BAFO Meaning in Procurement: What Hotels Don't Tell You

GB
Gustavo Borges
MAY 27, 2026 · 11 MIN READ
NEGOTIATION
TL;DR

BAFO — Best and Final Offer — is a second-round negotiation in procurement where shortlisted hotels submit a single, irrevocable revised proposal. Run properly, it cuts visible margin on a hotel RFP. Run badly, it costs trust with suppliers and produces no savings. The side-by-side toggle below compares first-round and BAFO submissions on a worked example.

BAFO is one of the most-used and least-understood acronyms in European hotel procurement. The mechanics are simple — shortlist, invite, deadline, award — but the dynamics that make it work or fail are not. This piece is the definition, the worked example, the decision logic, and the side-by-side comparator that lets a planner see the BAFO delta on real numbers.

BAFO stands for Best and Final Offer. It is a second-round negotiation stage in procurement where shortlisted suppliers submit a single, irrevocable revised proposal. In hotel RFPs, BAFO targets the 2-3 finalists and signals to suppliers that this is their last chance to improve pricing or terms before the contract is awarded.

How BAFO works in a hotel RFP

The structure: round 1 collects long-list proposals from 8-12 hotels. The buyer scores responses, normalises pricing, and shortlists 2-3 finalists. The buyer then invites the shortlist into BAFO with a structured brief: the elements open for revision, the deadline, the award criteria. Each shortlisted hotel submits one revised proposal. The buyer awards based on the BAFO submission, with no further rounds.

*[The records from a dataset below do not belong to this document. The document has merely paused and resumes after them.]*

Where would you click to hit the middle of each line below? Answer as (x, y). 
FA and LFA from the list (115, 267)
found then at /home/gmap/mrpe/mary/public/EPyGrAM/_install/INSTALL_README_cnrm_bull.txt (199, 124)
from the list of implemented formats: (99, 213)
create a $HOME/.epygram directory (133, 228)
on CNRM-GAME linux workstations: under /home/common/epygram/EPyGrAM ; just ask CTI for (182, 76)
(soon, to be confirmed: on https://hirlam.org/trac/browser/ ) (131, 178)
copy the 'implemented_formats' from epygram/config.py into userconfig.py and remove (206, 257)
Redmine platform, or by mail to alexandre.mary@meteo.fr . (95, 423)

The structure works because it creates competitive tension at the moment hotels know they are real finalists. A hotel that submits aggressively in round 1 has nothing to give in round 2; a hotel that holds margin in round 1 has room to cut in BAFO. The good first-round response is mid-range — competitive enough to make the shortlist, not aggressive enough to leave nothing for BAFO. The what is BAFO primer covers the basic mechanics; the full BAFO guide walks the buyer side end-to-end.

Side-by-side: first-round vs BAFO

When BAFO works — and when it backfires

BAFO works when three conditions are met. Two or three genuine finalists with comparable first-round proposals. Visible margin in the first-round pricing. A credible, fast award decision after BAFO. If any of the three is missing, the round is wasted.

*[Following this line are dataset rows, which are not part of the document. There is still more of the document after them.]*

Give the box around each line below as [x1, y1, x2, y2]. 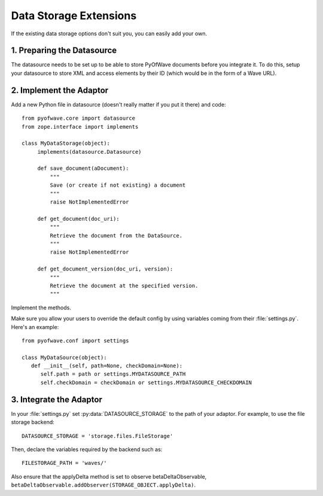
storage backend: [11, 419, 55, 426]
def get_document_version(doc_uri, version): [37, 266, 173, 272]
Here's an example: [11, 323, 59, 330]
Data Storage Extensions [11, 9, 137, 22]
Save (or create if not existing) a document [50, 182, 186, 188]
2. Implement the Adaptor [11, 85, 109, 95]
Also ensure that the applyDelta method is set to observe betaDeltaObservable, [11, 473, 207, 480]
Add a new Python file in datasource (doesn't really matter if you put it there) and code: [11, 101, 227, 108]
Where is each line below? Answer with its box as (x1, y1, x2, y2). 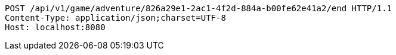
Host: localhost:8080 (5, 22, 106, 32)
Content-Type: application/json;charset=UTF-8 (5, 13, 226, 22)
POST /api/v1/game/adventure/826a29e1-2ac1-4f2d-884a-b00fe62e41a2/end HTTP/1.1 (5, 4, 392, 13)

BAFO backfires in three scenarios. First, when only one hotel is genuinely viable: the supplier knows, prices accordingly, and BAFO produces no savings. Second, when first-round pricing is already at the floor: hotels in low-margin destinations or shoulder dates cannot move and may quote higher in BAFO to recover risk. Third, when the buyer has run BAFO too often with the same supplier base without awarding: the suppliers learn the buyer's BAFO is non-binding and stop responding seriously. The when-and-how guide covers timing and the savings benchmark tracks what BAFO actually delivers in 2026.

The BAFO invitation email

The invitation is one paragraph. It names the elements open for revision (rate, attrition, F&B minimum, deposit, force majeure language), the response deadline (five to seven business days), and the confirmation that no further rounds will follow. The BAFO negotiation script has the email template and the three hotel objections you will hear, with the counters. The BAFO automation piece covers how to run the round inside RFP software rather than email.

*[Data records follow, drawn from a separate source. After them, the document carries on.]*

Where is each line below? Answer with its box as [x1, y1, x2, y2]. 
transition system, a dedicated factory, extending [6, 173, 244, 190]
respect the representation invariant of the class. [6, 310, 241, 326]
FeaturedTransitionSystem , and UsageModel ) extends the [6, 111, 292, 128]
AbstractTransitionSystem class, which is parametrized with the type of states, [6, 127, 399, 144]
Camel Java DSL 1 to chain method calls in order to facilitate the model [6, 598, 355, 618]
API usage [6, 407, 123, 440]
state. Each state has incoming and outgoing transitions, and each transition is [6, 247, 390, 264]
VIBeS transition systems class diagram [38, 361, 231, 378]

The ethics line: what BAFO is not

BAFO is not a third negotiation round disguised as a final round. If the buyer comes back for a "second BAFO" or "best and best", the credibility cost compounds: suppliers learn the buyer's word is conditional, and future rounds price in the risk. Run one BAFO, award promptly, and document the decision. The rate negotiation tactics piece covers the broader ethical envelope.

From the hotel's side: how suppliers respond to BAFO

Hotels respond to BAFO based on three signals. Is the buyer credible (have they awarded fast in prior rounds, or have they shopped indefinitely?). Is the brief specific (does it name the elements open for revision, or is it vague?). Is the deadline tight enough to signal urgency without signalling distress (five to seven days is the sweet spot)? Suppliers who read those three signals as "real round, real award, real timeline" sharpen the pencil. The hotel response template on the supplier side shows how mature properties approach BAFO.

When not to run BAFO at all

If the long-list is small (under 4 properties), if the destination has only one viable hotel for the date and capacity, or if the first-round response from the preferred hotel is already strong on all five negotiable elements, skipping BAFO and awarding off the first round is the right call. Running BAFO out of procurement habit when no leverage exists costs the buyer-supplier relationship and yields nothing. The contract negotiation guide covers when not to run a second round at all.

Download the BAFO Glossary — 12 procurement terms hotels use (PDF)

BAFO, RFP, RFQ, RFI, EOI, shortlist, long-list, first-round, attrition, comp ratio, cut-off, walk-out — defined with example use in a hotel RFP.

Download the glossary (free)

What does BAFO mean in procurement?

BAFO stands for Best and Final Offer. A second-round negotiation stage where shortlisted suppliers submit a single, irrevocable revised proposal. In hotel RFPs, BAFO targets the 2-3 finalists and signals to suppliers that this is their last chance to improve pricing or terms before award.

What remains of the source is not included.